> Your objective: An exact copy of the data is required, with no pictures in it.

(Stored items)
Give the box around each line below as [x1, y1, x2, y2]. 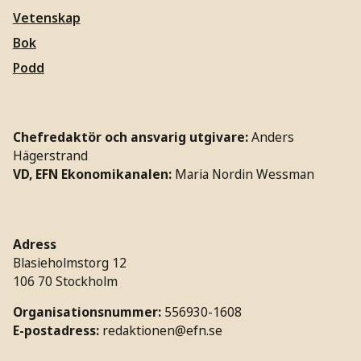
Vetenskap [12, 9, 81, 27]
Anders [251, 128, 294, 147]
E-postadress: [12, 322, 102, 340]
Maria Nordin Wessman [174, 165, 314, 184]
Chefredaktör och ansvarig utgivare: [12, 128, 248, 147]
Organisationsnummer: [12, 303, 164, 322]
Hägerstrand [12, 147, 88, 165]
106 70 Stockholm [12, 272, 118, 290]
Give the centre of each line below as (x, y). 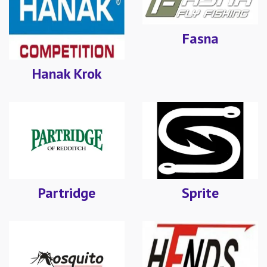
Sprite (200, 193)
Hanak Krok (67, 73)
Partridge (67, 193)
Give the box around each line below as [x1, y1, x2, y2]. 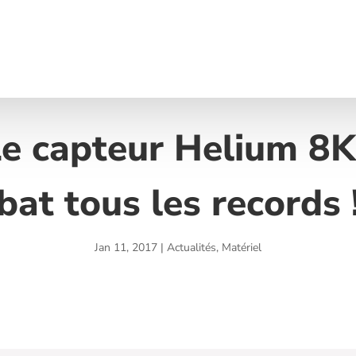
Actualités [167, 240, 216, 256]
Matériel [222, 240, 261, 256]
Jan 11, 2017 [95, 240, 157, 256]
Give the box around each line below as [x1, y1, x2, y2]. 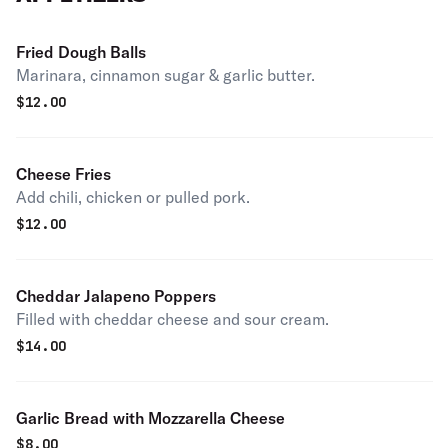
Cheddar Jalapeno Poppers [16, 286, 216, 306]
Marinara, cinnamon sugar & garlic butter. [16, 65, 315, 85]
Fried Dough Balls [16, 42, 146, 62]
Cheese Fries [16, 164, 111, 184]
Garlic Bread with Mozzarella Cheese [16, 408, 285, 428]
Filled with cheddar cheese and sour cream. [16, 309, 329, 329]
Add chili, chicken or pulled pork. [16, 187, 250, 207]
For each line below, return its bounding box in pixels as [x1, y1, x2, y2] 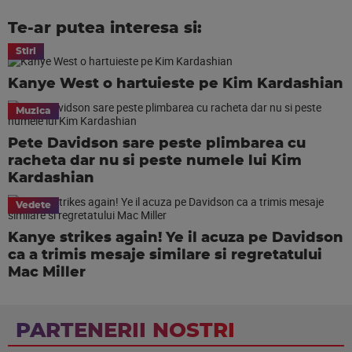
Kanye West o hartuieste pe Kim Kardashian [8, 77, 343, 91]
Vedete [16, 200, 51, 210]
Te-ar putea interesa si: [8, 20, 202, 36]
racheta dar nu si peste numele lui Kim [8, 154, 302, 168]
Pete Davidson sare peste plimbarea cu [8, 137, 306, 151]
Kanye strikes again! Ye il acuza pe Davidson [8, 231, 343, 245]
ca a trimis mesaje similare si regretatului [8, 248, 322, 262]
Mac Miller [8, 266, 86, 280]
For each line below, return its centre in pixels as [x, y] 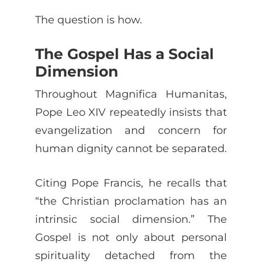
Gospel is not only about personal [131, 237]
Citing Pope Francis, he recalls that [131, 182]
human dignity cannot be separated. [131, 148]
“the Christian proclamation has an [131, 201]
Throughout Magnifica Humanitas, [131, 94]
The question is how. [89, 19]
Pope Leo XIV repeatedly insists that [131, 112]
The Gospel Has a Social [125, 54]
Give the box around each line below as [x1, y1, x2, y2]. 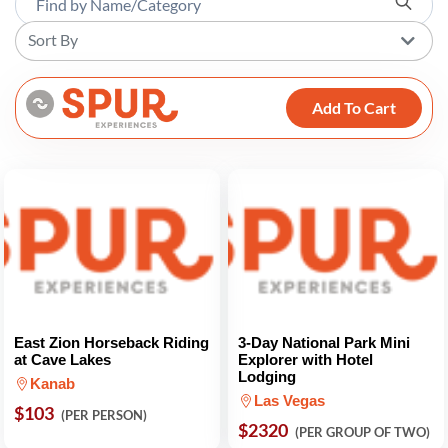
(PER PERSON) [61, 407, 147, 423]
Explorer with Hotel [238, 351, 373, 368]
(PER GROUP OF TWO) [295, 424, 430, 440]
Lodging [238, 368, 296, 385]
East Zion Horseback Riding [14, 334, 209, 351]
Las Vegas [254, 392, 325, 409]
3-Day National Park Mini [238, 334, 410, 351]
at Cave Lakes [14, 351, 111, 368]
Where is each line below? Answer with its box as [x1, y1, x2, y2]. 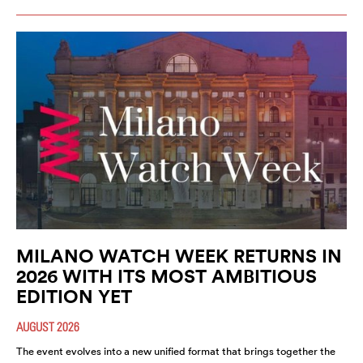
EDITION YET [16, 284, 132, 309]
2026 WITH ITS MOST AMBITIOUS [16, 264, 317, 288]
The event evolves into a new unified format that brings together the [16, 344, 335, 359]
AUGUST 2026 [16, 319, 79, 335]
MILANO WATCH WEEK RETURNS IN [16, 244, 342, 268]
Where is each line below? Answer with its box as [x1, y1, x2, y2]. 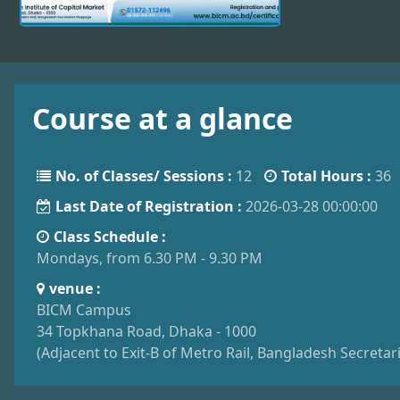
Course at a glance [32, 99, 293, 137]
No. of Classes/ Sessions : [55, 166, 232, 186]
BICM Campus [37, 300, 131, 320]
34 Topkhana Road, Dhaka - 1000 [37, 321, 256, 341]
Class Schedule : [54, 227, 166, 246]
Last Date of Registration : [55, 196, 242, 216]
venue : [49, 279, 101, 298]
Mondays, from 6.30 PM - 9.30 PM [37, 248, 262, 268]
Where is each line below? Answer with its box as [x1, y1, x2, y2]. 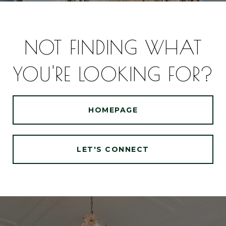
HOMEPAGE [88, 105, 138, 115]
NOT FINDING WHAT [24, 36, 202, 59]
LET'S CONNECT [77, 145, 149, 154]
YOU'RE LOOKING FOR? [13, 63, 213, 85]

> Task response:
Give the box around each line below as [x1, y1, x2, y2]. 
Vetenskap [12, 9, 81, 27]
Anders [251, 128, 294, 147]
E-postadress: [12, 322, 102, 340]
Maria Nordin Wessman [174, 165, 314, 184]
Chefredaktör och ansvarig utgivare: [12, 128, 248, 147]
Organisationsnummer: [12, 303, 164, 322]
Hägerstrand [12, 147, 88, 165]
106 70 Stockholm [12, 272, 118, 290]
Give the centre of each line below as (x, y). 
Sprite (200, 193)
Hanak Krok (67, 73)
Partridge (67, 193)
Give the box around each line below as [x1, y1, x2, y2]. 
Actualités [167, 240, 216, 256]
Matériel [222, 240, 261, 256]
Jan 11, 2017 [95, 240, 157, 256]
Give the box around each line below as [x1, y1, x2, y2]. 
Cheddar Jalapeno Poppers [16, 286, 216, 306]
Marinara, cinnamon sugar & garlic butter. [16, 65, 315, 85]
Fried Dough Balls [16, 42, 146, 62]
Cheese Fries [16, 164, 111, 184]
Garlic Bread with Mozzarella Cheese [16, 408, 285, 428]
Filled with cheddar cheese and sour cream. [16, 309, 329, 329]
Add chili, chicken or pulled pork. [16, 187, 250, 207]
For each line below, return its bounding box in pixels as [x1, y1, x2, y2] 
Kanye West o hartuieste pe Kim Kardashian [8, 77, 343, 91]
Vedete [16, 200, 51, 210]
Te-ar putea interesa si: [8, 20, 202, 36]
racheta dar nu si peste numele lui Kim [8, 154, 302, 168]
Pete Davidson sare peste plimbarea cu [8, 137, 306, 151]
Kanye strikes again! Ye il acuza pe Davidson [8, 231, 343, 245]
ca a trimis mesaje similare si regretatului [8, 248, 322, 262]
Mac Miller [8, 266, 86, 280]
For each line below, return its centre in pixels as [x, y] 
Gospel is not only about personal [131, 237]
Citing Pope Francis, he recalls that [131, 182]
human dignity cannot be separated. [131, 148]
“the Christian proclamation has an [131, 201]
Throughout Magnifica Humanitas, [131, 94]
The question is how. [89, 19]
Pope Leo XIV repeatedly insists that [131, 112]
The Gospel Has a Social [125, 54]
Give the box around each line below as [x1, y1, x2, y2]. 
(PER PERSON) [61, 407, 147, 423]
Explorer with Hotel [238, 351, 373, 368]
(PER GROUP OF TWO) [295, 424, 430, 440]
Lodging [238, 368, 296, 385]
East Zion Horseback Riding [14, 334, 209, 351]
Las Vegas [254, 392, 325, 409]
3-Day National Park Mini [238, 334, 410, 351]
at Cave Lakes [14, 351, 111, 368]
Where is each line below? Answer with its box as [x1, y1, x2, y2]. 
EDITION YET [16, 284, 132, 309]
2026 WITH ITS MOST AMBITIOUS [16, 264, 317, 288]
The event evolves into a new unified format that brings together the [16, 344, 335, 359]
AUGUST 2026 [16, 319, 79, 335]
MILANO WATCH WEEK RETURNS IN [16, 244, 342, 268]
Where is each line below? Answer with its box as [x1, y1, x2, y2]. 
Course at a glance [32, 99, 293, 137]
No. of Classes/ Sessions : [55, 166, 232, 186]
BICM Campus [37, 300, 131, 320]
34 Topkhana Road, Dhaka - 1000 [37, 321, 256, 341]
Class Schedule : [54, 227, 166, 246]
Last Date of Registration : [55, 196, 242, 216]
venue : [49, 279, 101, 298]
Mondays, from 6.30 PM - 9.30 PM [37, 248, 262, 268]
Where is each line below? Answer with its box as [x1, y1, x2, y2]. 
HOMEPAGE [88, 105, 138, 115]
NOT FINDING WHAT [24, 36, 202, 59]
LET'S CONNECT [77, 145, 149, 154]
YOU'RE LOOKING FOR? [13, 63, 213, 85]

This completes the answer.